Wait, let me put that disclaimer out there that I am by no means trying to rewrite the bible. This is just my interpretation as a beginner in my walk with Christ. We all know that it takes time to change and baby steps may be in order. This is not my way of trying to twist the words or undermine the importance of living a pure life and heart like Christ.
I recently went out to happy hour with a friend that was moving out of town. We arrived at Bar Louie and immediately my mind went to: should I drink something or shouldn’t I? I thought about how I just took this important step in my life and already I was back sliding. Heathen. Anyway, we arrived and I glanced through the happy hour list and thought, How about a nice glass of wine. There is nothing wrong with wine; they drank it all the time in the New Testament, right? That is exactly what I had, a glass of wine. I didn’t feel that I was doing it because of peer pressure or get drunk, just a drink of wine instead of an alcohol laden drink that would have me drunk after a couple sips. I didn’t feel bad after I had my glass of wine. I wasn’t drunk, maybe slightly more relaxed, but nothing major. We even talked about my baptism.

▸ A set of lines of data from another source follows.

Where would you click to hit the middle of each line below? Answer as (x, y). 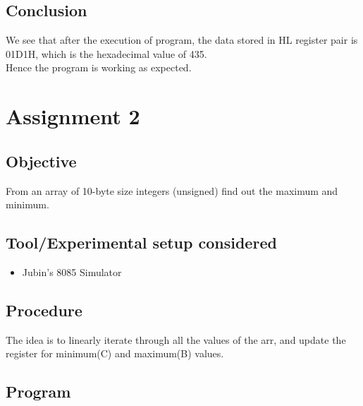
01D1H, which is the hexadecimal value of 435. (106, 53)
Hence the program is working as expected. (99, 67)
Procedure (44, 310)
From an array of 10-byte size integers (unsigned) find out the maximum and (172, 190)
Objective (41, 161)
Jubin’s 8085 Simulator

My interpretation, in my mind, is that having a glass of wine isn’t a bad thing. I think that it depends on ones intentions on why they are drinking. The purpose of drinking the wine for me wasn’t to get drunk, but to have a nice time with my friend before she left the state for a new adventure. Getting drunk was never my intention, or hers. It was more like a form of fellowship for us. By the way, I am not a wine drinker, I just thought that it would be as potent as other drinks because my intentions were not to get drunk.
So for all of my other fellow Christians out there, please do not chop my head off. But instead, give your opinion and enlighten me on how you feel about the topic.